Neuroprotection remains a key goal for stroke therapy, yet the lack of clinically effective neuroprotective drugs suggests that innovative strategies for the selection of target pathways and lead compounds are needed. A new approach, published by Lo and colleagues in PNAS, could help to achieve this and has already revealed an unexpected new target for ischaemic stroke therapy.

Much of the damage caused by stroke results from interruption of the blood supply, and consequently glucose and oxygen delivery, in affected brain areas. In this study, potentially neuroprotective compounds were tested in rat brain slices subjected to oxygen–glucose deprivation (OGD). To monitor neuronal damage, the slices were transfected with the gene for yellow fluorescent protein, which labelled a subset of cortical neurons that acted as 'sentinels' in providing a measure of neuronal survival. This slice-based approach provides a cellular environment similar to that found in vivo, yet allows relatively large numbers of compounds to be tested in the context of drug discovery programmes.

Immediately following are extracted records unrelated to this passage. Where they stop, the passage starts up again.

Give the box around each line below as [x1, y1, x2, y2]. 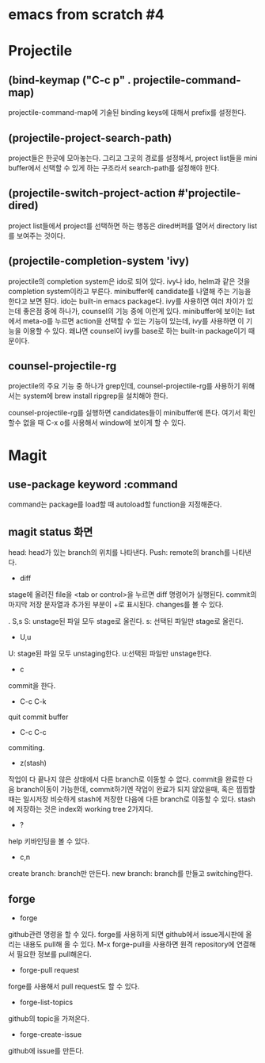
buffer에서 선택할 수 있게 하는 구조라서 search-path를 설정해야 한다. [8, 163, 220, 172]
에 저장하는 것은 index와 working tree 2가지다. [8, 805, 153, 814]
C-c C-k [19, 697, 47, 706]
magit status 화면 [8, 525, 93, 538]
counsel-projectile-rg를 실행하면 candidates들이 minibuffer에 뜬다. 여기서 [8, 408, 241, 418]
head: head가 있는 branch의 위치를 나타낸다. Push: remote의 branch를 [8, 548, 231, 557]
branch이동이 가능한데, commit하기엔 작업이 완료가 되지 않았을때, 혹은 [16, 785, 235, 794]
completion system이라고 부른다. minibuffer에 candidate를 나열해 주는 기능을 [8, 286, 252, 296]
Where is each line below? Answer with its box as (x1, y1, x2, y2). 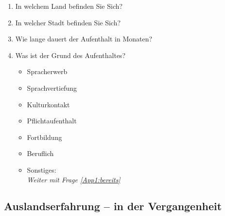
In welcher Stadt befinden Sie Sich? (15, 17, 121, 27)
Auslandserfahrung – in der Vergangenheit (4, 198, 222, 213)
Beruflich (27, 148, 54, 158)
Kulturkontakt (27, 99, 70, 109)
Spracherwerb (27, 66, 68, 77)
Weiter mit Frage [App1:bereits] (27, 174, 121, 184)
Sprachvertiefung (27, 82, 77, 93)
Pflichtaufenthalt (27, 116, 77, 126)
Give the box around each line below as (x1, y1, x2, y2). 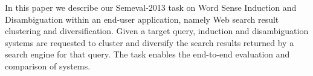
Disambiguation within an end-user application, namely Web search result (5, 13, 279, 25)
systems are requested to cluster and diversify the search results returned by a (5, 36, 294, 48)
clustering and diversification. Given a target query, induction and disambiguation (5, 25, 309, 37)
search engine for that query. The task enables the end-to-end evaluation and (5, 48, 290, 60)
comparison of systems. (5, 59, 91, 72)
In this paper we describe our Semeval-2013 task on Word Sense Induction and (5, 1, 297, 13)
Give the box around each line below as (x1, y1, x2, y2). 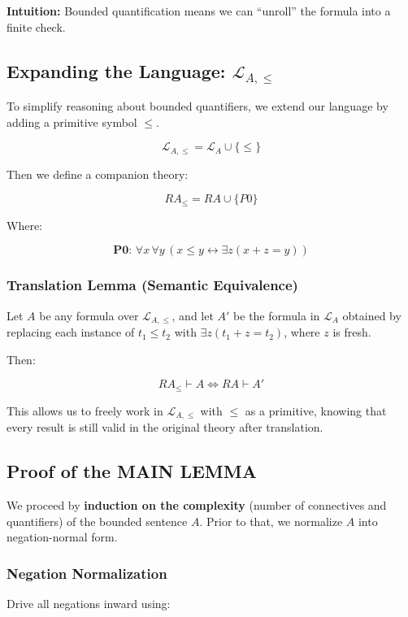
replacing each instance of (7, 324, 135, 341)
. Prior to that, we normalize (199, 512, 343, 529)
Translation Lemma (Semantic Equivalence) (7, 275, 298, 295)
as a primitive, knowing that (245, 402, 387, 419)
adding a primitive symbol (7, 113, 137, 130)
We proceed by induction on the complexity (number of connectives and (7, 497, 387, 514)
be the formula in (233, 306, 320, 324)
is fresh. (332, 324, 371, 341)
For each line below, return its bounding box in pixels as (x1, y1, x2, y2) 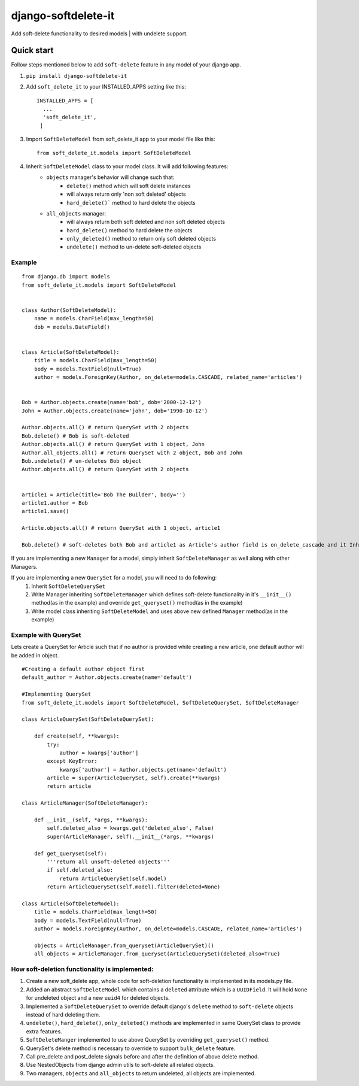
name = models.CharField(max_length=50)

A collection of 1,200 compounds, selected for their drug-like properties, was examined using this method. This approach allowed a broad range of target pathways to be investigated, including many that have not been associated with neuroprotection, increasing the chances of identifying a new target. Importantly, the drugs were tested for neuroprotective effects when added at delayed time points after OGD onset, reflecting the probable time-frame for their use in stroke patients. The most effective compound was the cardiac glycoside neriifolin, which provided neuroprotection when tested more than 6 hours after OGD. The neuroprotective action of neriifolin was subsequently confirmed in a second brain-slice model and in two in vivo models of ischaemia. Significant but less potent neuroprotection by other cardiac glycosides was also demonstrated.

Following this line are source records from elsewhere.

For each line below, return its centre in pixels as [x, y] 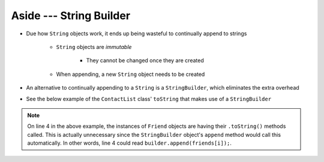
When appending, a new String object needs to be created [130, 74]
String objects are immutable [94, 47]
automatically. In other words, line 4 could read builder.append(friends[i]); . [130, 143]
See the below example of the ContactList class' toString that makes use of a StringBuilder [149, 99]
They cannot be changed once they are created [145, 60]
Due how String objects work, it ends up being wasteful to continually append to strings [136, 33]
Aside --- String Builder [71, 16]
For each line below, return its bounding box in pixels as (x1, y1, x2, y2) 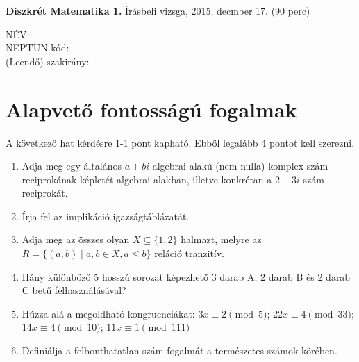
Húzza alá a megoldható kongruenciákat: (22, 306, 195, 320)
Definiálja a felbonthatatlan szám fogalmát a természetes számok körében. (22, 343, 337, 358)
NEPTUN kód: (6, 40, 69, 55)
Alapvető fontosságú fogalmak (6, 94, 297, 123)
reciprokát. (22, 186, 68, 200)
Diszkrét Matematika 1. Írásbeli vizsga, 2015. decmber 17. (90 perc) (6, 3, 310, 17)
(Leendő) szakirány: (6, 54, 90, 68)
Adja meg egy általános (22, 158, 122, 173)
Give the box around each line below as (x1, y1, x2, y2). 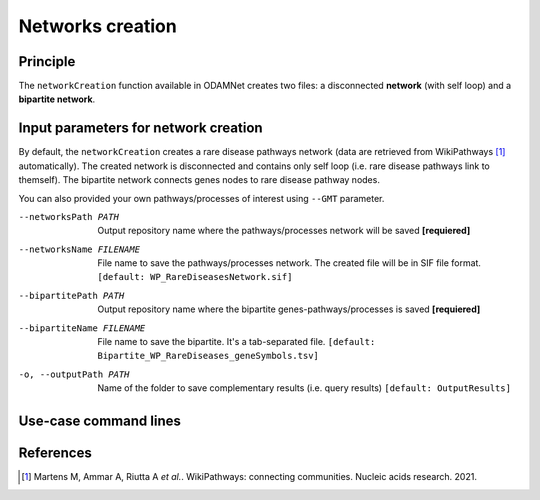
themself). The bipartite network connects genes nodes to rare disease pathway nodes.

Cardiac glycosides, which are used clinically to treat cardiac dysfunctions, block Na+/K+-ATPase, an enzymatic pump that maintains ion concentration gradients across cell membranes. The demonstration of neuroprotection by cardiac glycosides was unexpected because many of these compounds can be toxic in other situations. However, the authors propose that the drugs might reduce cellular metabolic demand, or counteract a drop in calcium levels caused by ischaemia.

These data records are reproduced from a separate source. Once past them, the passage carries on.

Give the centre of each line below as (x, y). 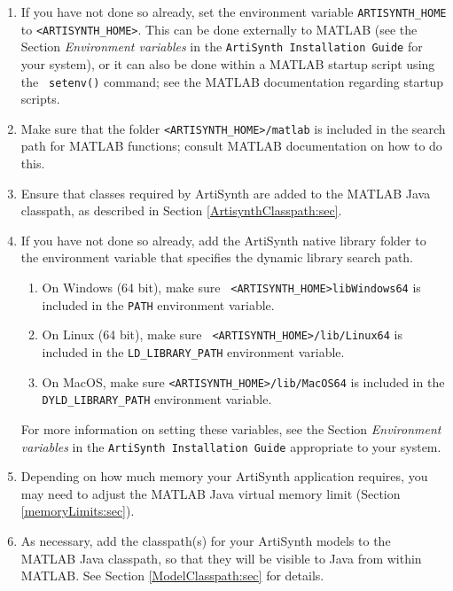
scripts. (40, 99)
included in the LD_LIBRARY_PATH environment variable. (193, 352)
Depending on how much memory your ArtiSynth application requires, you (224, 476)
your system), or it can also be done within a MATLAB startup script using (228, 63)
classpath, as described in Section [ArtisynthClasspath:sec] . (181, 210)
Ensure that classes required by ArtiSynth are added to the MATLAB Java (226, 193)
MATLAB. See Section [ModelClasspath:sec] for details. (172, 575)
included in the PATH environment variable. (158, 304)

This study suggests that Na+/K+-ATPase might be a promising target for neuroprotection, although further work will be needed to determine whether the delayed efficacy of neriifolin can be replicated in vivo. Furthermore, the high biological content of this new screening strategy might contribute to improvements in the prediction of the clinical efficacy of compounds in preclinical phases of drug testing and could lead to the identification of further promising targets.